*WORK REQUEST*:
In the entries that follow, the lines from the one with "Designing AI to" through the one with "3. Transparency Requirements" are the ones to write out, exactly and with both ends included. Nothing else should appear.

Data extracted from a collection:
^^^^
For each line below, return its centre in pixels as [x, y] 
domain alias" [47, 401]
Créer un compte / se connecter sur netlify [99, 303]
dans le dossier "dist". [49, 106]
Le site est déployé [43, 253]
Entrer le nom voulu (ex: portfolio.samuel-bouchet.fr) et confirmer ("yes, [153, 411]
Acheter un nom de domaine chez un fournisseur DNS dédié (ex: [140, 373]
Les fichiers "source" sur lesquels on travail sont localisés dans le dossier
^^^^
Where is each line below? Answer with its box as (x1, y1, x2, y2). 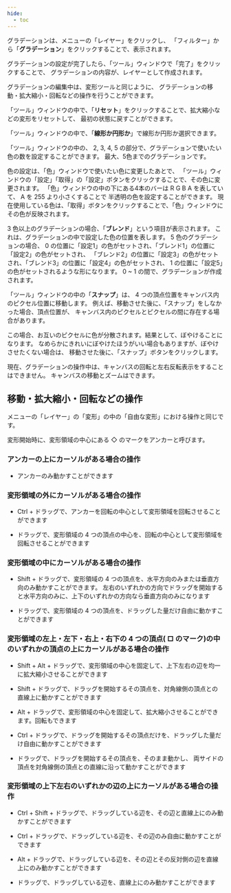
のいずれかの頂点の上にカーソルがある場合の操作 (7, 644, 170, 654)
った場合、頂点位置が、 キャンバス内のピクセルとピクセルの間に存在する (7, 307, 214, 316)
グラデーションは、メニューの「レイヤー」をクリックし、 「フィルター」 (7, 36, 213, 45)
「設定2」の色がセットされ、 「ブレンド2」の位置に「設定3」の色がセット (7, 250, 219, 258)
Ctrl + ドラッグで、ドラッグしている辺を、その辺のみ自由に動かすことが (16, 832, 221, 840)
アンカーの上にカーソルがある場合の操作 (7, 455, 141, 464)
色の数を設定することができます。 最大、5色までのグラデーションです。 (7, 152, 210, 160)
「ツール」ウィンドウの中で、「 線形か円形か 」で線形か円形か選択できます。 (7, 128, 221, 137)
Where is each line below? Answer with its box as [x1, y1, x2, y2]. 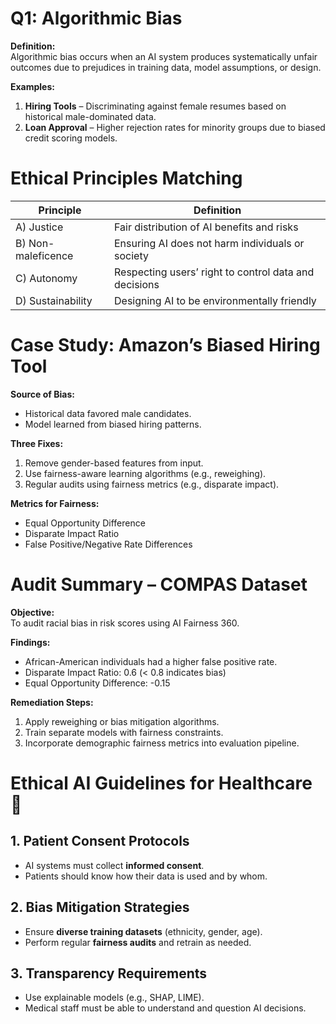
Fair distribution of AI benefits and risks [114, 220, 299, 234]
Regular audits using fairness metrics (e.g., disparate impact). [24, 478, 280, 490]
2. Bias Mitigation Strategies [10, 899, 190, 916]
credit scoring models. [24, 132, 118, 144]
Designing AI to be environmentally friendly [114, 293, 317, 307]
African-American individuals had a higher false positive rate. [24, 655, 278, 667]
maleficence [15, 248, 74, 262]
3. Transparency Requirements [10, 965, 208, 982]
^^^^
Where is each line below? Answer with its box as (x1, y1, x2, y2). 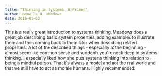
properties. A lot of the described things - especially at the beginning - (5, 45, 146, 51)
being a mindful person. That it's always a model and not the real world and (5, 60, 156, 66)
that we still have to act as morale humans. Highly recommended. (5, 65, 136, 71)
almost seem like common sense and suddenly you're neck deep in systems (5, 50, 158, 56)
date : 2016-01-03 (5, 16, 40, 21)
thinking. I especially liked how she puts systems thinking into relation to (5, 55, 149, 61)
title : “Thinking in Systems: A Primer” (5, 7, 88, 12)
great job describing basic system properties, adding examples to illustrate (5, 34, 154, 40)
^^^^
*EXERCISE RESPONSE*:
Designing AI to be environmentally friendly [114, 293, 317, 307]
African-American individuals had a higher false positive rate. [24, 655, 278, 667]
maleficence [15, 248, 74, 262]
3. Transparency Requirements [10, 965, 208, 982]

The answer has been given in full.